Losses can exceed deposits
CFD Trading

CFD Trading


What is CFD Trading?

A Contract for Difference (CFD) is an agreement to exchange the difference in value of a particular financial market between the time the contract is opened and the time it is closed.

A CFD is a derivative, which means that the price we quote is derived from the underlying market price, e.g. our US crude oil market is derived from the underlying price of the US crude oil market.

With CFD trading, you do not actually own the underlying asset that you are speculating on, you would buy or sell our market in the expectation that the underlying price will rise or fall.

Our CFD quote will follow the underlying market up and down.

Why Trade CFDs?

CFDs are a versatile form of trading that let clients trade:
  • Flexibly - You can speculate on markets to go up or down
  • Widely - We offer CFDs on thousands of markets covering stock indices, forex, commodities and individual shares
  • Tax Efficiently* - UK based clients do not pay any Stamp Duty

CFD Trading with FinancialSpreads.com

As well as the above benefits, with Financial Spreads you also get:
  • Low trading costs

    • No commissions or broker's fees
    • Tight spreads - e.g. our UK 100 market has a spread of just 0.8 points

  • User-friendly mobile and tablet apps
  • 24 hour trading on a range of popular markets - from 11pm Sunday to 9.15pm Friday
  • Low minimum margin requirements
  • Live advanced charts with technical indicators for every market
  • A range of trading orders including automatic Stop Loss orders on every trade
  • CFDs and Spread Betting from the same account
  • Practice your CFD trading with our free demo account


Indicative CFD Prices

Prices shown are delayed by 15 minutes, indicative only, and subject to our website terms and conditions.

Low Cost CFD Trading

As with our financial spread trading service, we are committed to low cost trading.

With CFD trading the primary costs for clients are normally the 'commission' and the 'spread', i.e. the difference between the sell and buy price.

Therefore it typically costs more to trade with companies that have high commission levels and wide spreads.

However, unlike many CFD brokers, Financial Spreads offers a commission-free service.

Instead of a commission, our profit comes from the spread we add to the underlying market.

Despite this, we do offer some of the tightest spreads in the market.
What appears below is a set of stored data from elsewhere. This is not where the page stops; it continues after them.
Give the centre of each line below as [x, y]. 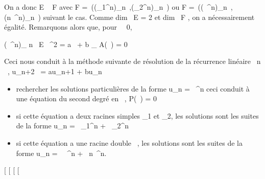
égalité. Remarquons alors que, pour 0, [68, 27]
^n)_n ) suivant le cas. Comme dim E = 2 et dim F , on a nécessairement [135, 17]
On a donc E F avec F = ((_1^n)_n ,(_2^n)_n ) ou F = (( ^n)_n [116, 7]
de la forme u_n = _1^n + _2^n [72, 126]
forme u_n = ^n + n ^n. [61, 153]
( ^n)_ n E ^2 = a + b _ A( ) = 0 [66, 44]
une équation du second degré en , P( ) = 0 [87, 98]
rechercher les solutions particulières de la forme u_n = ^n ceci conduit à [133, 88]
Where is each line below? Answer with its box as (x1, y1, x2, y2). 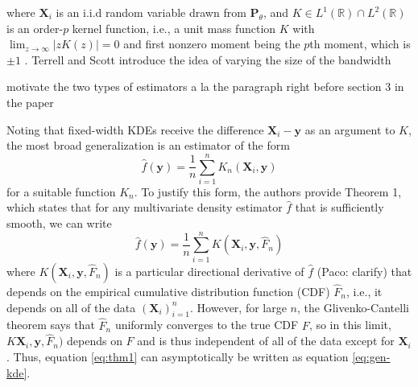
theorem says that (6, 316, 95, 333)
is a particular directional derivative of (114, 262, 304, 279)
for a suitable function (6, 183, 116, 200)
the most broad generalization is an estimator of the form (6, 137, 290, 154)
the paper (6, 93, 54, 110)
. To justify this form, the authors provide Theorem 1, (134, 183, 402, 200)
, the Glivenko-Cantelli (296, 298, 409, 315)
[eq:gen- (352, 348, 391, 365)
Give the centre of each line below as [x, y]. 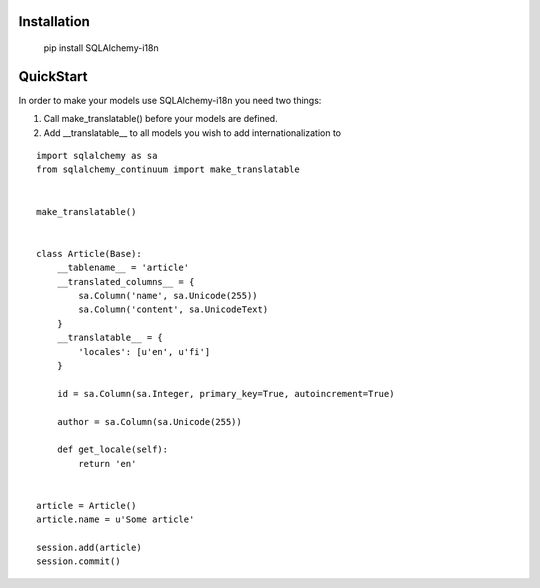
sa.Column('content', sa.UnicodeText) [173, 309]
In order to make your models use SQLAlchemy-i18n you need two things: [170, 100]
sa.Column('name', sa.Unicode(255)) [168, 295]
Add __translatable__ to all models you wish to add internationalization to [192, 132]
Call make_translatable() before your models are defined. [161, 119]
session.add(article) [89, 548]
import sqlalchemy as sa [97, 156]
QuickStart [53, 76]
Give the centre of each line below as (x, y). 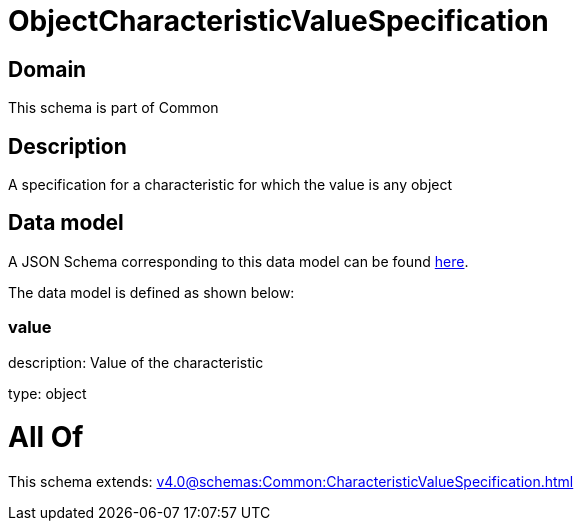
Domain (47, 69)
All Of (46, 437)
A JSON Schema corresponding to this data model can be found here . (238, 261)
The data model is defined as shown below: (151, 292)
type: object (47, 393)
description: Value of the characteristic (136, 362)
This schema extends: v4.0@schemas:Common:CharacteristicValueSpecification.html (291, 482)
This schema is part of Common (113, 108)
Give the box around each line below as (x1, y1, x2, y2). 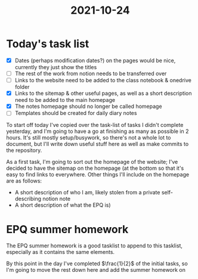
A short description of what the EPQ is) (14, 201, 112, 209)
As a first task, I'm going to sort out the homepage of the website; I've (6, 159, 178, 166)
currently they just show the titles (14, 64, 97, 70)
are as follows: (6, 177, 42, 185)
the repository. (6, 147, 42, 154)
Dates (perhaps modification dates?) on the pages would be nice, (14, 57, 176, 64)
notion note (42, 195, 70, 203)
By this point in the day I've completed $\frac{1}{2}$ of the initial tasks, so (6, 260, 188, 267)
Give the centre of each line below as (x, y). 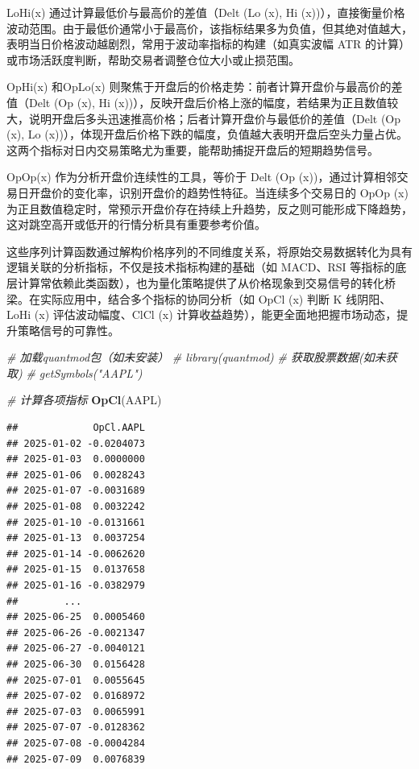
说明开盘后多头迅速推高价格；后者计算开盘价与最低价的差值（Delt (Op (215, 118)
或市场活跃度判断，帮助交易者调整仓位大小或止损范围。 (153, 59)
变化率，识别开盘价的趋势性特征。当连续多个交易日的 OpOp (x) (241, 192)
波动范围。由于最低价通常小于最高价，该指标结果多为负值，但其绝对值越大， (209, 28)
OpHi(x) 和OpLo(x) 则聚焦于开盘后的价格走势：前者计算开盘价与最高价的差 (205, 87)
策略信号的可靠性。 (68, 330)
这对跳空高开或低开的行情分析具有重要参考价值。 (136, 224)
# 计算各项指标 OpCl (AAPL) (84, 400)
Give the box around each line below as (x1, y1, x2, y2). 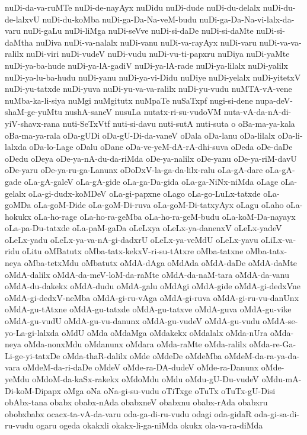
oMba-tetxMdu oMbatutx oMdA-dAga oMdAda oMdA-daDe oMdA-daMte (24, 257, 297, 269)
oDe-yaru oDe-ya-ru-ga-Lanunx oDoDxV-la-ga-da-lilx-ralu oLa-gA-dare (5, 164, 263, 176)
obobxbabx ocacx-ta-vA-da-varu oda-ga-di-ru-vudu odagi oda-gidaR (5, 407, 252, 420)
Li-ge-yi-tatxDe (5, 349, 60, 362)
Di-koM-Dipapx (5, 384, 61, 396)
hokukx (5, 210, 31, 222)
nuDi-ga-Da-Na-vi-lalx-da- (199, 12, 295, 25)
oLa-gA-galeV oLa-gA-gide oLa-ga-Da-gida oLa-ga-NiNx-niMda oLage (24, 175, 279, 187)
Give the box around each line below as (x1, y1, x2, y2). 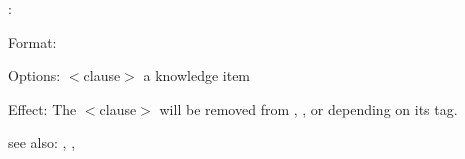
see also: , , (8, 132, 76, 153)
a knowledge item (143, 65, 251, 86)
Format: (8, 31, 57, 52)
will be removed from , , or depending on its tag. (159, 98, 458, 119)
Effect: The (8, 98, 77, 119)
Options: (8, 65, 61, 86)
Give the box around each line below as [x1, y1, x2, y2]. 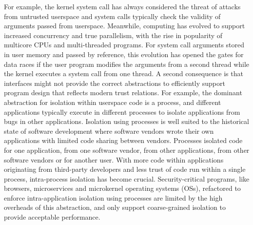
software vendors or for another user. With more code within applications [4, 154, 224, 164]
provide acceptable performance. [4, 212, 100, 222]
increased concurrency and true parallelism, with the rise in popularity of [4, 30, 223, 40]
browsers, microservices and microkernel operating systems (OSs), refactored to [4, 183, 241, 193]
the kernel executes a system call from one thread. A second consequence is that [4, 68, 243, 79]
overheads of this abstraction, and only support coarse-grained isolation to [4, 202, 226, 212]
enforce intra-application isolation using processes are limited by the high [4, 192, 223, 203]
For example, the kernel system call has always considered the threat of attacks [4, 1, 241, 11]
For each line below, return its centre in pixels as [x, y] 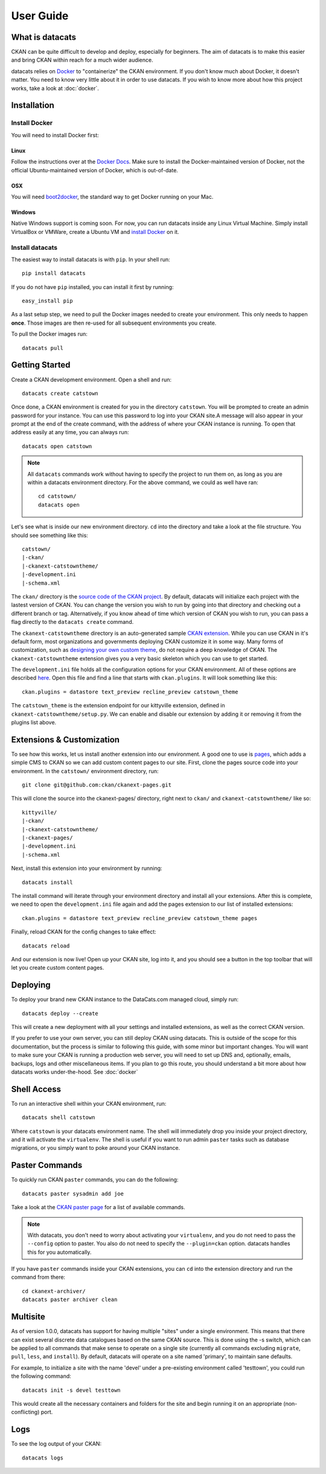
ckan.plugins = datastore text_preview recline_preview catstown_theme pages [140, 918]
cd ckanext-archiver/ [54, 1291]
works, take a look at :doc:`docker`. [55, 88]
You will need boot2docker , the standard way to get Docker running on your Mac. [112, 196]
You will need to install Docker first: [55, 135]
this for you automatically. [59, 1252]
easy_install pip [47, 301]
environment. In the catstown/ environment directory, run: [85, 771]
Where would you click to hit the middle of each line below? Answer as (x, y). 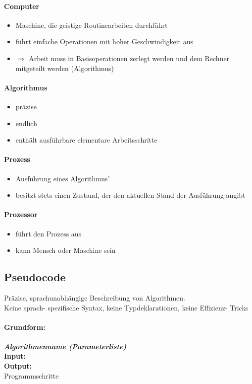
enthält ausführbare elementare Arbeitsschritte (86, 140)
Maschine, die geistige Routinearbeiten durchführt (92, 25)
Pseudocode (35, 277)
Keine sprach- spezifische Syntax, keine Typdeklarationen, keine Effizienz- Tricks (126, 307)
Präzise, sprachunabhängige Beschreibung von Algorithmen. (95, 297)
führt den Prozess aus (49, 233)
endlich (26, 123)
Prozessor (21, 214)

E.g. the spread applied to FTSE 100 shares is 0.14%, i.e. just 0.07% per side of the underlying share.

This helps keeps your trading costs down.

It is important to note that if you keep your daily trades, i.e. Rolling Spot or Rolling Cash, open overnight then you may be charged a small overnight financing fee.

CFD Trading Risks

While Financial Spreads offers clients an array of risk management tools such Stop Loss orders, Guaranteed Stop orders, Limit orders and Trailing Stops, clients should be aware that both CFD trading and spread betting are leveraged and therefore carry a high level of risk.
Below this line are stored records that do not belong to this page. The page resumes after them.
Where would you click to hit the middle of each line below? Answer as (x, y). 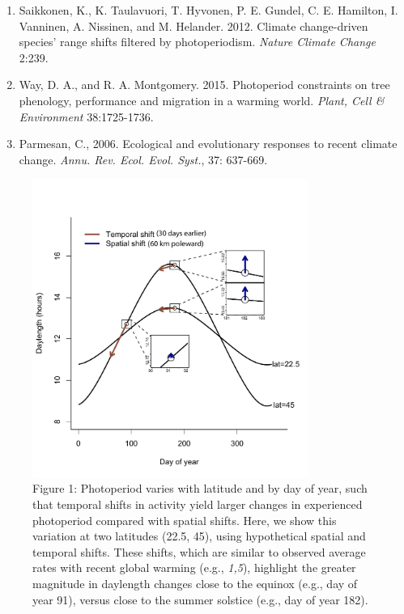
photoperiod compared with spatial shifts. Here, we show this (185, 520)
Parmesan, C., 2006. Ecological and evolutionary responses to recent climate (208, 144)
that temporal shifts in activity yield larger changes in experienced (198, 504)
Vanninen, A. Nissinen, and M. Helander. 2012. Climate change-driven (193, 25)
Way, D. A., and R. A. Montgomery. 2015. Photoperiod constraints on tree (204, 85)
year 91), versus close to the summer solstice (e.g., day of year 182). (200, 599)
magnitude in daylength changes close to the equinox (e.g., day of (195, 583)
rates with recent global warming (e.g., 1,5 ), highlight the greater (194, 567)
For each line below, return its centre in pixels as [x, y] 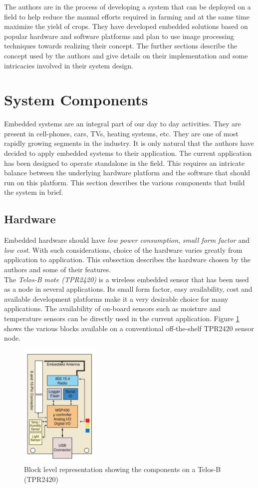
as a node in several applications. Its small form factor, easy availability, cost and [128, 289]
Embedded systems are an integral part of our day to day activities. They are [123, 124]
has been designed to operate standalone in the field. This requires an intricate [124, 163]
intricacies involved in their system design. [69, 65]
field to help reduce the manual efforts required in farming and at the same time [127, 16]
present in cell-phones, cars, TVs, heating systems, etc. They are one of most [121, 133]
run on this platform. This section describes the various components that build [125, 182]
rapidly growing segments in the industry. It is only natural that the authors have [129, 143]
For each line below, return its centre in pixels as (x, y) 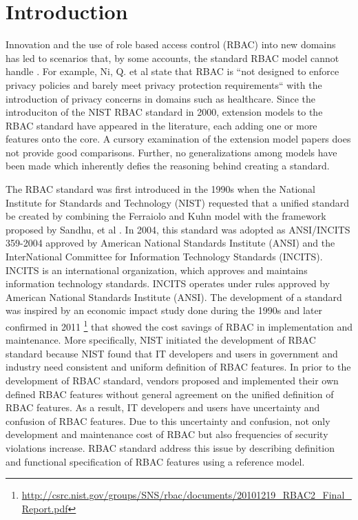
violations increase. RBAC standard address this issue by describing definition (170, 448)
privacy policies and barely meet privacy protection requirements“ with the (164, 84)
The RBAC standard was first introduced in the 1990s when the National (160, 189)
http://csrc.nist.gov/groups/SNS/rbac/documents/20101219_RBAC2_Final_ (187, 495)
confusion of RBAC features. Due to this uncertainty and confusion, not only (168, 420)
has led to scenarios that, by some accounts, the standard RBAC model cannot (172, 58)
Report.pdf (45, 508)
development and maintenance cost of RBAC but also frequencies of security (167, 434)
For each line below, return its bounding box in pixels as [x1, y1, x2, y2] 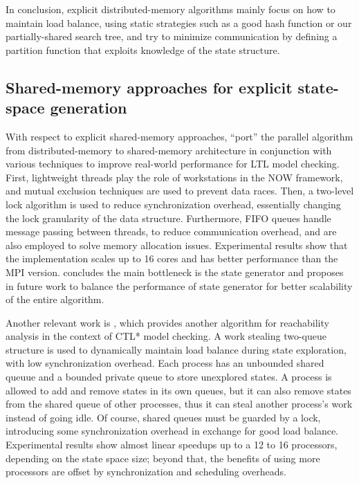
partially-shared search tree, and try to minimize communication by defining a [6, 29, 338, 44]
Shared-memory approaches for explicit [6, 76, 293, 98]
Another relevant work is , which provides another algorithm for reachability [6, 315, 329, 329]
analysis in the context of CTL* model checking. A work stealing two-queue [6, 329, 326, 343]
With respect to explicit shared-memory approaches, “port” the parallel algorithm [6, 129, 353, 143]
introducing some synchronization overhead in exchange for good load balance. [6, 423, 339, 438]
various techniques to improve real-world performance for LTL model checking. [6, 156, 340, 171]
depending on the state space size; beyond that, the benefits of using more [6, 450, 320, 465]
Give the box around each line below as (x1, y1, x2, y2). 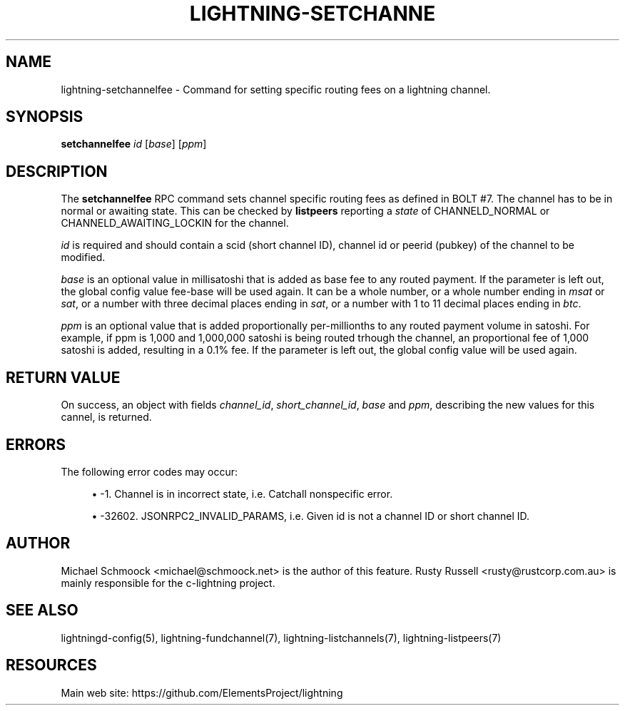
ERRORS (6, 435, 66, 454)
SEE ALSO (6, 601, 78, 620)
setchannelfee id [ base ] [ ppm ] (61, 138, 207, 150)
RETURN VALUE (6, 368, 121, 387)
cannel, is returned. (61, 411, 152, 424)
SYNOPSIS (6, 108, 83, 126)
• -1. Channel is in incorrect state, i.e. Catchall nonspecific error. (91, 487, 393, 500)
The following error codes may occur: (61, 465, 238, 478)

You can lose more than your initial deposit so you should only trade with money you can afford to lose.

If you are trading, please ensure that CFDs and spread betting meet your investment needs and seek independent advice if necessary.

For more information on the risks, please read our full Risk Warning.

Quick Guide to CFDs

How Do I Calculate My Profit/Loss?

When pricing a CFD market, we create a 'spread' around the underlying market.
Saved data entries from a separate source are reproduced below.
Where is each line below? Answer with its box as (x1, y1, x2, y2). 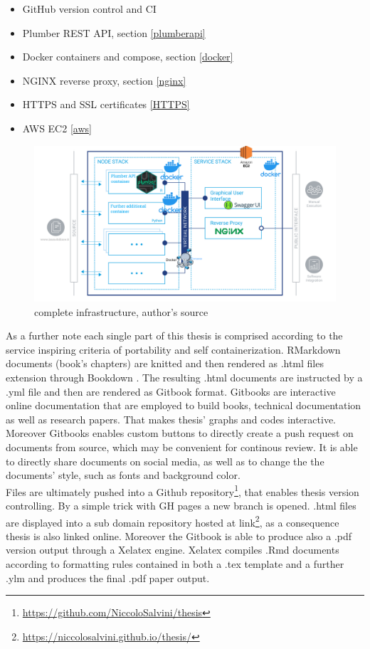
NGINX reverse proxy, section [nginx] (22, 73, 186, 88)
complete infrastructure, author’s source (34, 304, 208, 319)
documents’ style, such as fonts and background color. (6, 468, 240, 482)
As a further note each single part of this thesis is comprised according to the (6, 328, 343, 343)
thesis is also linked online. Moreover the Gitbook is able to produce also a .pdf (6, 528, 352, 543)
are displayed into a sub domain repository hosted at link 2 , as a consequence (6, 512, 339, 529)
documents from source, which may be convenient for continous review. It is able (6, 439, 358, 454)
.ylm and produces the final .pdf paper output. (6, 570, 210, 585)
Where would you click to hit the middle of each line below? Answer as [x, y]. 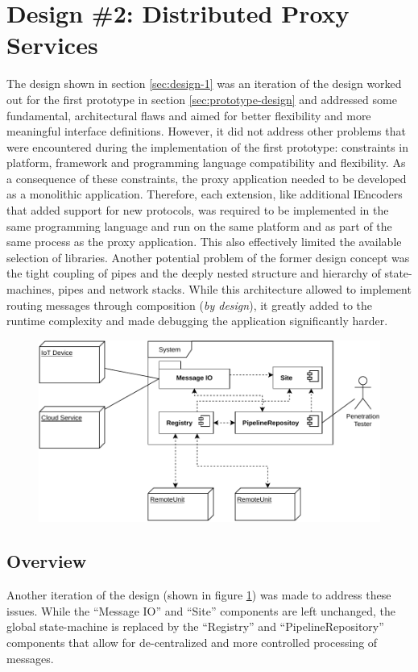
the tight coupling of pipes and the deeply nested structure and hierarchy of [194, 273]
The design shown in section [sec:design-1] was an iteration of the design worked [204, 83]
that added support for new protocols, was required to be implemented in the [198, 210]
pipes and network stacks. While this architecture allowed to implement [235, 289]
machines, [31, 289]
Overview [47, 561]
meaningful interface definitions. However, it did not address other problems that [206, 131]
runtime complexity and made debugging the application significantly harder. [197, 321]
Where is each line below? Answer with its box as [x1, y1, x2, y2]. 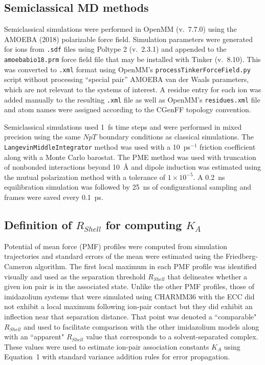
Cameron [4, 261, 33, 271]
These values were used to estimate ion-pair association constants [4, 341, 209, 352]
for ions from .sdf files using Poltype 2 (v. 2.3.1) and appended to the [4, 44, 227, 54]
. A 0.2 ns [193, 171, 225, 182]
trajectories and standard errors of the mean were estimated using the [4, 251, 224, 261]
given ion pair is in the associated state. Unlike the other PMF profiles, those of [4, 281, 255, 292]
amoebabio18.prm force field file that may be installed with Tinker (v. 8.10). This [4, 54, 261, 65]
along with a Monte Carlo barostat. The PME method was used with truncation [4, 151, 256, 162]
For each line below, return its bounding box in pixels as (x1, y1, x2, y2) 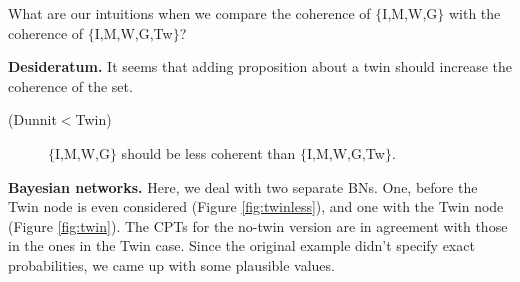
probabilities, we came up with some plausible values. (8, 254, 335, 275)
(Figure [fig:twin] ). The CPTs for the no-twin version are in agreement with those (8, 215, 508, 236)
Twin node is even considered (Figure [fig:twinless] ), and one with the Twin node (8, 196, 504, 217)
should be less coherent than (121, 142, 296, 163)
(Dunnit (8, 109, 57, 130)
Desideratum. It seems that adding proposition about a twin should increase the (8, 56, 513, 77)
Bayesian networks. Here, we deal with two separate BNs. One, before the (8, 176, 478, 197)
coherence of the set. (8, 75, 133, 96)

The 'Sell' price is the price you would sell the market at if you thought the price was going to fall.

The 'Buy' price is the price you would buy at if you thought the market was going to rise.

After deciding which direction you think the market will move, i.e. up or down, you choose the number of CFDs you want to trade.

The value of a CFD will depend on the market being traded but, as an example, with UK shares 1 CFD = the value of 1 share in pence, e.g. 1 Barclays CFD is currently 235p, i.e. the price of 1 share.

In contrast, if you were trading the UK 100 Index then 1 CFD = the value of the index (in points) x £1 per index point.

If you are correct and the market moves in your favour, then you will make a profit equal to the number of CFDs you traded multiplied by the distance that the market moves in your favour.

If you are wrong, you will make a loss equal to the number of CFDs you traded multiplied by the distance that the market moves against you.

So, if you were CFD trading on the Barclays share price, you might choose to buy 200 CFDs. If so you would make a profit/loss of 200p for every penny that the stock moved up or down.

UK 100 Index CFD Trading Example

Let's say that you decide to take a position on our UK 100 CFD market.

Once logged in, you see that our quote is:

6500.0 - 6500.8

You decide to buy 2 CFDs at 6500.8, the Buy price. (Remember, with the UK 100 Index 1 CFD is worth £1 per index point).

As an example, a week later, our quote might have risen to 6601.0 - 6601.8, so you decide to close your position by selling the 2 CFDs at 6601.0, the Sell price.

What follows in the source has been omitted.